## What the task requires
Return copies of the lines below that mention "playlist".

## Provided records
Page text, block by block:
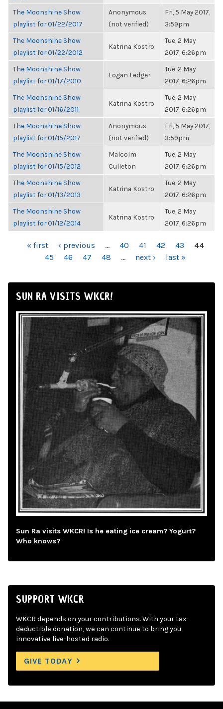
The Moonshine Show
playlist for 01/22/2017
Anonymous
(not verified)
Fri, 5 May 2017,
3:59pm
The Moonshine Show
playlist for 01/22/2012
Katrina Kostro
Tue, 2 May
2017, 6:26pm
The Moonshine Show
playlist for 01/17/2010
Logan Ledger
Tue, 2 May
2017, 6:26pm
The Moonshine Show
playlist for 01/16/2011
Katrina Kostro
Tue, 2 May
2017, 6:26pm
The Moonshine Show
playlist for 01/15/2017
Anonymous
(not verified)
Fri, 5 May 2017,
3:59pm
The Moonshine Show
playlist for 01/15/2012
Malcolm
Culleton
Tue, 2 May
2017, 6:26pm
The Moonshine Show
playlist for 01/13/2013
Katrina Kostro
Tue, 2 May
2017, 6:26pm
The Moonshine Show
playlist for 01/12/2014
Katrina Kostro
Tue, 2 May
2017, 6:26pm
PAGES« first ‹ previous … 40 41 42 43
44
45
46 47 48 … next › last »
SUN RA VISITS WKCR!
Sun Ra visits WKCR! Is he eating ice cream? Yogurt?
Who knows?
SUPPORT WKCR
WKCR depends on your contributions. With your tax-
deductible donation, we can continue to bring you
innovative live-hosted radio.
GIVE TODAY

## Problem solution
playlist for 01/22/2017
playlist for 01/22/2012
playlist for 01/17/2010
playlist for 01/16/2011
playlist for 01/15/2017
playlist for 01/15/2012
playlist for 01/13/2013
playlist for 01/12/2014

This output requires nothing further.